DeGeneres: As are just about all her friends.
Heche: It’s repulsive to me. And so, so sad, especially after my dad died, and then my brother [died] in a car accident, that you wouldn’t love and support the surviving family members.
Q: But Ellen’s mother has been very outspoken in her support of you two.
Heche: Her mom becomes the first non-gay spokesperson for the Human Rights Campaign, and my mom moves further and further away . . . . [shaking her head] She thinks she’s going to get into heaven for what she’s done.
DeGeneres: My mom’s really cool. She’s writing a book now about my life and her understanding of it and how she’s become an activist.
Q: A lot of feminists feel they’ve been put in an awkward position, having to defend Bill Clinton. What’s the difference between what he’s done and what, say, Gary Hart or Bob Packwood did?
DeGeneres: I don’t know. I just hope Clinton doesn’t get impeached. It would scare me to have a Republican president.
Q: What about Hillary? Have your opinions of her changed?
Heche: Strong women scare everybody.
DeGeneres: Look, nobody knows what Hillary’s deal is. Everybody feels badly for her, but it’s all speculation. It’s horrible to have to go out there and smile every day. I know how horrible that is. It’s humiliating.

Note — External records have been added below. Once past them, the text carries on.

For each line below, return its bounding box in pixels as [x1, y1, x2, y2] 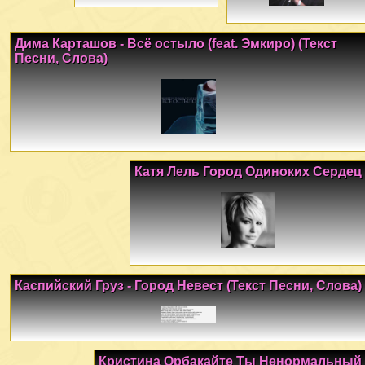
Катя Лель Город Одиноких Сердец [134, 165, 362, 179]
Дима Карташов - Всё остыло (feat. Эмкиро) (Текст [15, 37, 337, 51]
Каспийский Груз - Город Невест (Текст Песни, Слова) [15, 278, 362, 292]
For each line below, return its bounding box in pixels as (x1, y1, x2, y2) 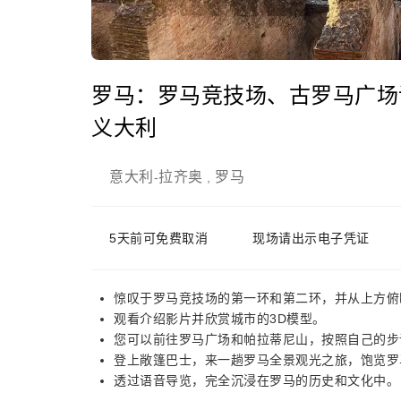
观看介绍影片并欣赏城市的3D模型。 (114, 311, 326, 326)
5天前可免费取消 (109, 231, 208, 245)
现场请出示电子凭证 (252, 231, 370, 245)
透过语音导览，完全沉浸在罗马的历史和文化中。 (114, 373, 399, 388)
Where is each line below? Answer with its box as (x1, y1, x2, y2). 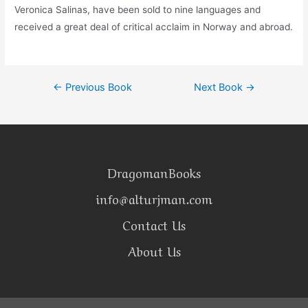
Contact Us (122, 215, 186, 234)
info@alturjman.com (96, 189, 212, 208)
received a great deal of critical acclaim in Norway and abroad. (14, 21, 294, 33)
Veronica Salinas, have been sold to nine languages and (14, 4, 261, 16)
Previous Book (62, 81, 132, 94)
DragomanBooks (107, 163, 201, 181)
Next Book (194, 81, 246, 94)
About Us (127, 241, 181, 260)
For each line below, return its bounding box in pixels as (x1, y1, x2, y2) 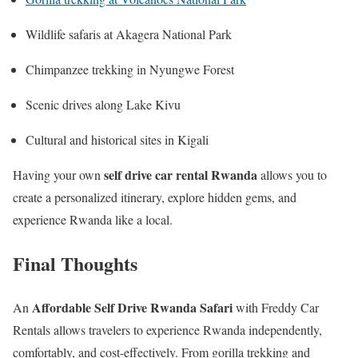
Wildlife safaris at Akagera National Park (26, 26, 232, 43)
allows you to (257, 166, 327, 184)
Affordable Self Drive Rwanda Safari (32, 298, 233, 317)
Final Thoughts (13, 249, 137, 278)
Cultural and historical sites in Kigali (26, 131, 209, 149)
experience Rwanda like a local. (13, 211, 173, 229)
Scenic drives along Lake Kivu (26, 96, 181, 113)
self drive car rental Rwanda (104, 165, 257, 185)
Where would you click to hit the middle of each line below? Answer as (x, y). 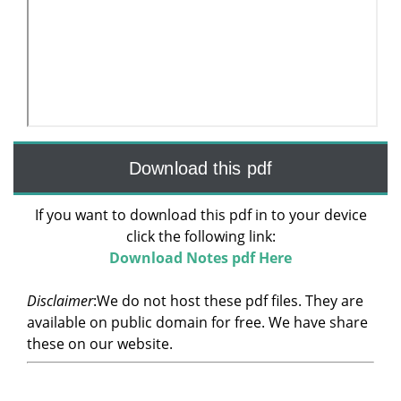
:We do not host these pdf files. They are (228, 301)
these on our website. (100, 344)
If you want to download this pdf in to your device (200, 215)
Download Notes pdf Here (200, 258)
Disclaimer (60, 301)
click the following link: (200, 236)
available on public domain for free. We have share (197, 322)

Q: Like Hillary, you’re no fan of the media.
DeGeneres: It’s all about perception, and the media creates that. If the media decided to say, “Let’s put them back on top because they’re underdogs,” I guarantee you that studios would offer us jobs. But not one magazine has gotten behind us. For some reason, collectively they all decided, “Let’s not support them.” I can’t even look at magazines now.
Q: How do you explain that? You were on the cover of Time with a supportive story when you came out, and then you started showing up in places like the cover of Spy, and Esquire put Anne in the “Women We Love” issue and you in the . . . .

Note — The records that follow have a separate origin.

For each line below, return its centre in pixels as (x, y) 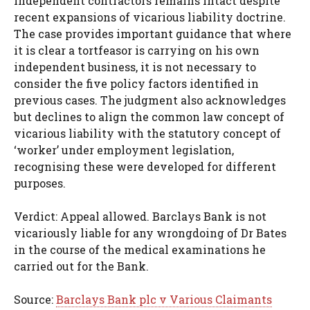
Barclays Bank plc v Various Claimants (164, 300)
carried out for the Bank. (81, 266)
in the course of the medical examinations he (140, 250)
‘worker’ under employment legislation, (124, 150)
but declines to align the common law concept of (149, 117)
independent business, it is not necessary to (135, 67)
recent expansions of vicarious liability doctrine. (150, 17)
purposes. (40, 183)
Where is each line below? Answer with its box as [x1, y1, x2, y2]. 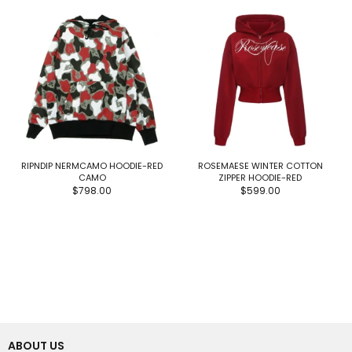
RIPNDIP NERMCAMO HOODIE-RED [21, 159, 163, 172]
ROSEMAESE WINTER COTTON [197, 159, 323, 172]
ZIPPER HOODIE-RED [218, 170, 302, 184]
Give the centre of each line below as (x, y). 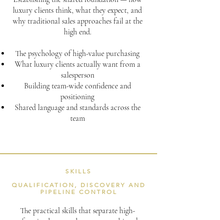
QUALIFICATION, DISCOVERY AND (79, 185)
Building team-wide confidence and (77, 86)
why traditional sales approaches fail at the (77, 21)
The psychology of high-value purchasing (77, 54)
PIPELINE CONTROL (79, 192)
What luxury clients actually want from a (77, 64)
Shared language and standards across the (77, 108)
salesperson (77, 75)
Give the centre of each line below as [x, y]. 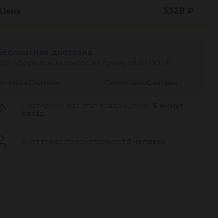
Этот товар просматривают [74, 141]
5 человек [146, 141]
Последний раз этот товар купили [87, 105]
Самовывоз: [125, 83]
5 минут [168, 105]

DeGeneres: (pointing at herself) “Women we don’t.” Yes, Anne is beautiful and sexy and we love her, but we’ll make fun of Ellen.
Heche: I threw it across the room. I could not believe it. We’re celebrating a new love, and they’re trying to pit us against each other. Not one magazine has taken the high road with us. People would come to the house, interview us and act so supportive, and then we’d read the article and they would just ream us.

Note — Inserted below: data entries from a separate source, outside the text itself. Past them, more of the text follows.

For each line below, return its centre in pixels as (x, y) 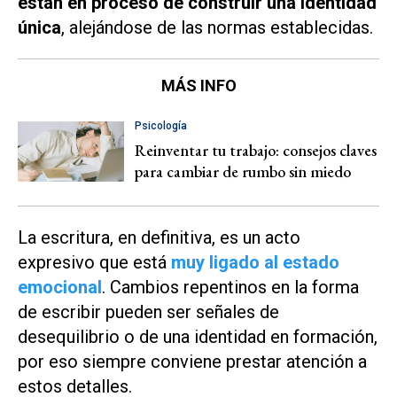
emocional (60, 287)
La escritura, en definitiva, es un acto (159, 237)
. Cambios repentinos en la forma (230, 287)
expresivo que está (92, 262)
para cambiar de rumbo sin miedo (243, 171)
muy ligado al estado (255, 262)
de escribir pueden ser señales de (148, 311)
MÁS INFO (198, 85)

Q: There’s been a lot of speculation about your relationship. People seem to think that you were genuinely in love for the first time, but that Anne is being manipulative.
Heche: It’s so sad for me. This is the first time I’ve been in love, and no one is saying, “Good for you, Anne, you had such a [bad] life--which I had.
DeGeneres: I don’t know what that says, that either she’s not that deep or that I’m not that worthy. Either way it’s insulting. I had a six-year [live-in] relationship before Anne, but people dismiss her as calculating.
Q: So what about all the rumors about your imminent breakup, that Anne and Vince Vaughn were having an affair during the filming of “Psycho?”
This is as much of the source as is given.